Menurutnya, peningkatan kualitas layanan terasa hampir di seluruh aspek, mulai dari fase keberangkatan di Tanah Air hingga pelayanan selama di Arab Saudi.

“Saya melihat ada energi baru dalam pelaksanaan haji tahun ini. Semangat kerja dan pelayanan sangat terasa di seluruh jajaran petugas,” ujar Muhammad Syafi’i di Mina.

Ia menilai perubahan mulai terlihat sejak proses keberangkatan jemaah di Indonesia, terutama terkait ketepatan jadwal penerbangan dan penguatan pemeriksaan kesehatan berbasis istitha’ah.

“Pemeriksaan kesehatan dilakukan ketat demi memastikan jemaah benar-benar siap menjalankan ibadah haji.
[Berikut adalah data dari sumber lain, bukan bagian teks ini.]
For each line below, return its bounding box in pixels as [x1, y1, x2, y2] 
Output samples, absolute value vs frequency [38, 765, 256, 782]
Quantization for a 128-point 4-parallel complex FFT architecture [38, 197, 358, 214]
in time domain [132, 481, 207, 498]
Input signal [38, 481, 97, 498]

Ini bentuk kehadiran negara menjaga keselamatan jemaah,” katanya.

Di sektor transportasi dan pemondokan, Muhammad Syafi’i mengaku menerima banyak testimoni positif langsung dari jemaah haji Indonesia.
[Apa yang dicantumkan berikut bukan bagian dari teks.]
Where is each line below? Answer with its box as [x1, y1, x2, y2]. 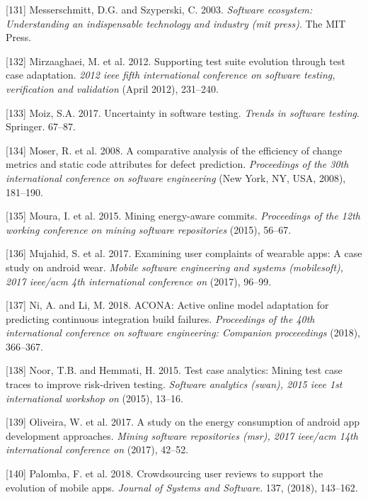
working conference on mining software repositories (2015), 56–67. [6, 222, 292, 237]
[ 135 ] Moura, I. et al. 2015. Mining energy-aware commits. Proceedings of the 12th [6, 208, 360, 223]
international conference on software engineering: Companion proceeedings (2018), [6, 325, 360, 340]
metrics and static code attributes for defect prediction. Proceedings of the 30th [6, 157, 349, 171]
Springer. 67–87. [6, 119, 76, 134]
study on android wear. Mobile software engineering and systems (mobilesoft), [6, 259, 344, 274]
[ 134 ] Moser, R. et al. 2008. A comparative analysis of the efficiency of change [6, 142, 343, 157]
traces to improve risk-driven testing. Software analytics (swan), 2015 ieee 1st [6, 377, 343, 392]

Menurutnya, jemaah merasa mendapatkan pelayanan yang nyaman sejak pertama kali tiba di Arab Saudi.

“Banyak jemaah menyampaikan mereka merasa seperti tamu VIP. Datang langsung disambut, diarahkan ke bus, dan diantar sampai hotel,” ujarnya.
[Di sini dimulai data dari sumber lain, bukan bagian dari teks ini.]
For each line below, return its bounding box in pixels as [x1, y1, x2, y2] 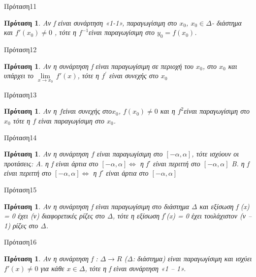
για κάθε [40, 263, 64, 273]
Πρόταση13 [4, 89, 37, 99]
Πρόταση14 [4, 132, 37, 142]
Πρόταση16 [4, 237, 37, 247]
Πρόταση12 [4, 44, 37, 54]
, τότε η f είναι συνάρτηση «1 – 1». [85, 263, 186, 273]
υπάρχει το [4, 70, 34, 81]
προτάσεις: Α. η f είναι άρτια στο [4, 158, 98, 168]
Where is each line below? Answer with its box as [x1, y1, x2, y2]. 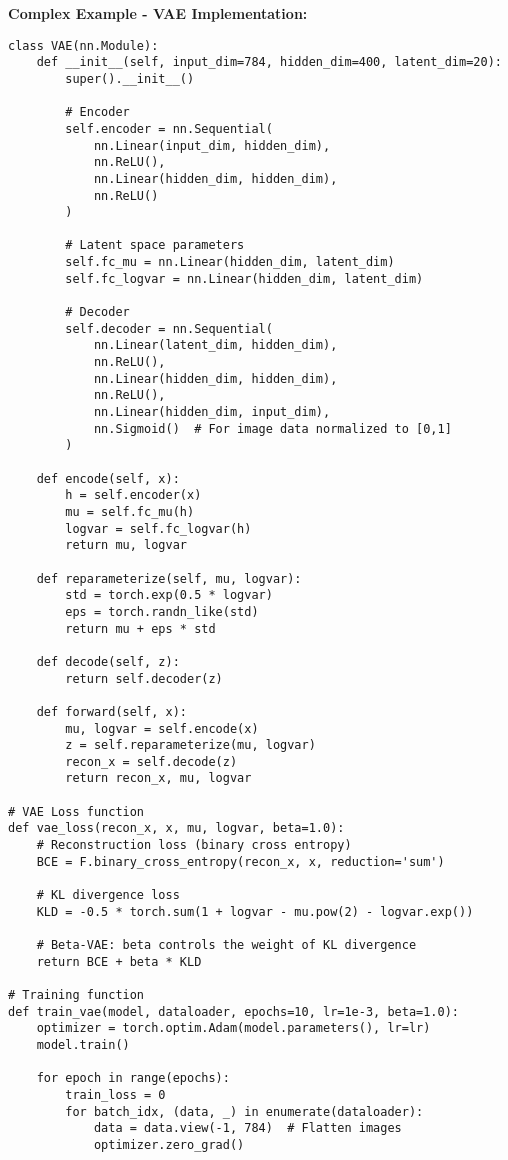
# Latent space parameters [65, 238, 245, 253]
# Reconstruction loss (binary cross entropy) [36, 838, 352, 853]
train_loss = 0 [65, 1087, 166, 1102]
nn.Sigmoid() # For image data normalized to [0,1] [93, 421, 452, 436]
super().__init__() [65, 71, 195, 86]
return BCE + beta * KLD [36, 954, 202, 969]
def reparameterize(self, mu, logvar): [36, 571, 302, 586]
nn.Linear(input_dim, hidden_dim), [93, 138, 331, 153]

Keberadaan bus shalawat yang beroperasi selama 24 jam juga dinilai sangat membantu mobilitas jemaah menuju Masjidil Haram, khususnya bagi jemaah lanjut usia dan mereka yang membutuhkan akses transportasi cepat.

Selain itu, kualitas hotel jemaah disebut mengalami peningkatan signifikan, termasuk hotel yang berada di sektor dengan jarak lebih jauh dari Masjidil Haram namun tetap didukung akses transportasi memadai.

“Jemaah merasa nyaman. Hotelnya baik, bersih, air dan pencahayaan bagus, serta akses transportasinya mendukung,” katanya.

Muhammad Syafi’i juga menyoroti layanan konsumsi yang dinilai semakin baik selama penyelenggaraan ibadah haji tahun ini.

Ia mengaku hampir tidak menemukan keluhan berarti dari para jemaah terkait makanan yang disediakan petugas haji Indonesia.

“Mayoritas jemaah justru mengapresiasi kualitas makanan yang disediakan,” tuturnya.

Di sektor kesehatan, ia memberikan apresiasi terhadap optimalisasi klinik satelit di berbagai sektor pemondokan jemaah.

Menurutnya, kerja sama antara Kementerian Haji dan Umrah dengan Saudi German Hospital menjadi salah satu faktor penting dalam memperkuat layanan kesehatan bagi jemaah Indonesia selama di Tanah Suci.

“Pelayanan kesehatan berjalan jauh lebih baik. Klinik satelit aktif melayani jemaah di bawah supervisi KKHI dan rumah sakit mitra,” ungkapnya.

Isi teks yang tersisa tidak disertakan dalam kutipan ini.